The AI "Bubble" Needs to Accelerate

Why the AI infrastructure buildout isn't a bubble: it's the early industrialization of cognition.

Pietro Sette
Margarita Groisman
22 min read
AI infrastructure data center with 'For Lease' sign - representing the AI bubble debate

Every time a technology chart goes vertical, the bubble chorus starts singing. It happened with the railroads in the 1880s. It happened with the internet in the late 1990s. And now it is happening with Generative AI.

The narrative is seductive: too much money chasing too few ideas, a collapse is inevitable.

But the underlying data tells a far more complex story. When you look at who is building, how it is being funded, and what the capacity is actually being used for, the AI buildout is not necessarily a bubble.

It is true that there may be some over-exuberance, some misallocated resources, and misplaced bets, as there is in every growth market. However, there continues to be a supply-side crunch driven by the ever changing needs of AI (hint - changing cooling needs and new generations coming out every 6-months).

We are not burying fiber in the ground and hoping someone invents Netflix later.

Across the GPU-dense environments we monitor at Aravolta, the story is the same: new clusters are saturated, power is scarce, and operators are racing to stand up capacity, not tear it down.

This is not another tech boom. It is the early industrialization of cognition: a capital intensive, energy constrained expansion that lowers the marginal cost of reasoning itself. Wall street analysts have no clue how to price in how true machine intelligence can reshape our economy quite yet.

And unlike the internet era, this buildout requires many scarce inputs at the same time. We need chips and we need energy. We also need more research and to use machine intelligence to create even more intelligence. We have crossed the Rubicon in the quest for AGI - that march can't be turned around.

There are likely to be lots of people who made the wrong bet on the wrong technology at the wrong time - and that capital will be wiped out. Yet the fundamental principle behind “scale-pilling” remains the same - more compute means smarter models which (eventually!) turns into GDP when the dust settles.

Let's dive into the data.

Ilya Sutskever tweet clarifying that scaling will keep leading to improvements but something important will continue to be missing

A Brief History On Scale Pilling

By history, I mean 2023/2024, which we call “The Age of Scaling”. Popularized by Dylan Patel on the Dwarkesh podcast and lots of researchers like Ilya Sutskever and Rich Sutton's 2019 “The Bitter Lesson” argued that compute trumps clever algorithms. A March 2023 X thread by Andrej Karpathy went viral, quipping “scaling is the new black” after GPT-4 demos. This fed into broader discourse - the fundamental belief was that we cannot afford not to build build build.

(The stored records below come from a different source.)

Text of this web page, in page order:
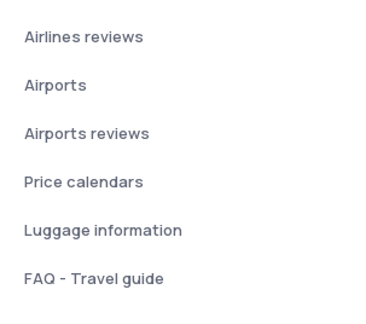
Airlines reviews
Airports
Airports reviews
Price calendars
Luggage information
FAQ - Travel guide
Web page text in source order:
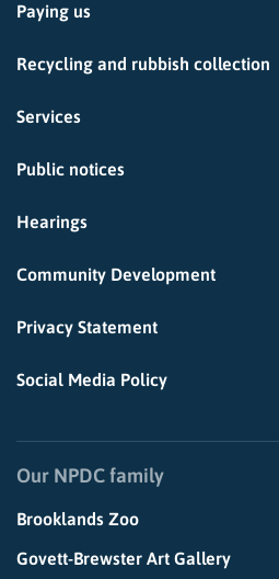
Paying us
Recycling and rubbish collection
Services
Public notices
Hearings
Community Development
Privacy Statement
Social Media Policy
Our NPDC family
Brooklands Zoo
Govett-Brewster Art Gallery
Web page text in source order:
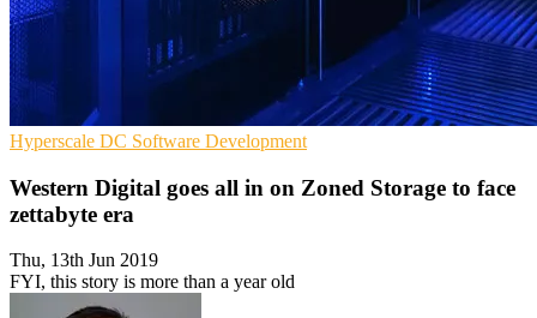
Hyperscale DC Software Development
Western Digital goes all in on Zoned Storage to face
zettabyte era
Thu, 13th Jun 2019
FYI, this story is more than a year old
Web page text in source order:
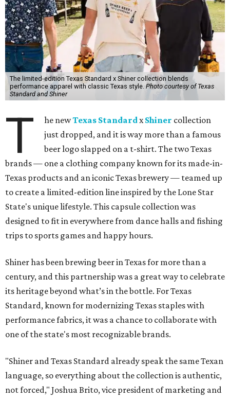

Bigger cluster = More training = Smarter Model = Intelligence to the moon = $$$ (hopefully?)

And no one wants to get left behind in this equation.

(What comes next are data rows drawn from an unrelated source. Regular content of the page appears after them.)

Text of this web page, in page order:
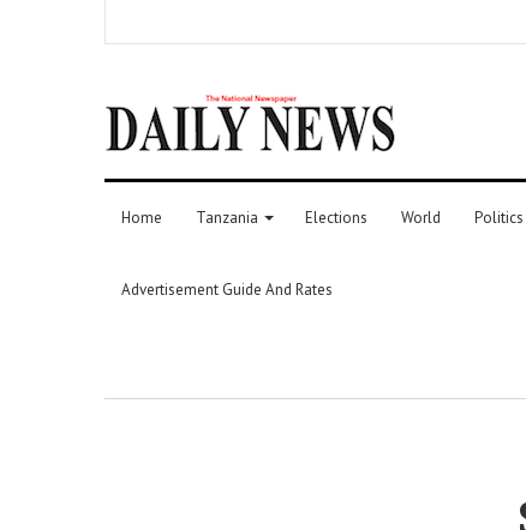
Home Tanzania Elections World Politics
Advertisement Guide And Rates
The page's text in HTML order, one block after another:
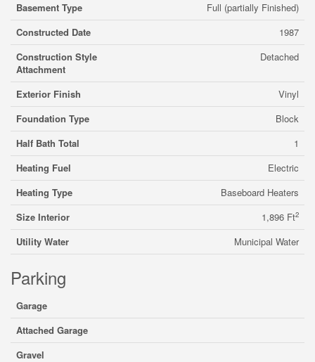
Basement Type
Full (partially Finished)
Constructed Date
1987
Construction Style
Attachment
Detached
Exterior Finish
Vinyl
Foundation Type
Block
Half Bath Total
1
Heating Fuel
Electric
Heating Type
Baseboard Heaters
Size Interior
1,896 Ft2
Utility Water Municipal Water
Parking
Garage
Attached Garage
Gravel
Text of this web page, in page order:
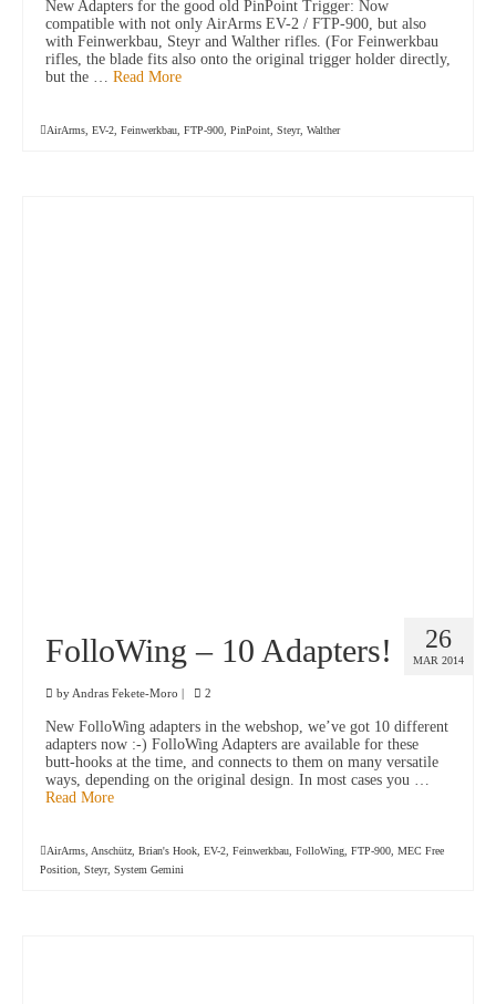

This is where the industry's psychology began to shift. For over a year, “just scale it” was the dominant mindset, a kind of inevitability narrative. The moment serious voices questioned that trajectory, it created a wave of uncertainty: if scaling isn't the only lever, then the economics of the entire buildout need to be re-evaluated. That's the backdrop for why markets reacted so violently.

Which is why Ilya's comment on Dwarkesh last week hit so hard: “Scaling is not enough”. That and Nvidia falling despite beating earnings and a very bearish market with Michael Burry headlines calling a bubble has led to today's climate.

What everyone is missing is that two things can be true:

  1. Machine intelligence does not scale linearly with cluster size (aka, there are indeed, diminishing returns).
  2. AI will embed itself in every corner of the economic machine and that means more and more compute will be needed (even if the compute becomes more efficient).
Blueprint comparison of Railroad, Dot Com, and AI eras showing infrastructure evolution

Railroads, Fiber, and GPUs

To evaluate bubbles, ignore the hype. Look at CapEx as a percent of GDP, the real supply constraints, and the long term economic impact.

  • We have already surpassed Dot com era infrastructure intensity.
  • We are now moving toward railroad era intensity, but with far tighter physical constraints and far more immediate utility.
  • And unlike fiber with DWDM, there is no way to magically multiply GPU capacity.

Infrastructure Intensity & Outcomes Across Eras

EraPrimary AssetPeak Investment (% of GDP)Supply ConstraintThe Economic Outcome
Railroads
(1870s–1890s)
Physical Track~6%Land Rights & SteelMassive investor wipeouts, but eventually ~25% uplift to U.S. GDP through freight productivity and land value expansion.
Telecom
(1996–2001)
Fiber Optics~1%Capital (Until DWDM)Utilization dropped to ~1%, crashing prices to zero. Value was only realized 15 years later by Web 2.0.
AI
(2025 Projected)
GPU / Energy~1.4%Energy & PackagingLabor substitution + software automation give immediate OpEx ROI. To justify capex at this scale, AI must only generate ≥0.4–0.6%*.

* Economists use a 3–5 year window because that's the typical productive life of technology capital and the historical timeframe over which new infrastructure translates into measurable GDP gains. GDP Figures From Investment Research Partners.

The takeaway: we have already surpassed the Dot-com infrastructure intensity and are approaching “railroad” territory, but with much tighter physical constraints and far more immediate utility.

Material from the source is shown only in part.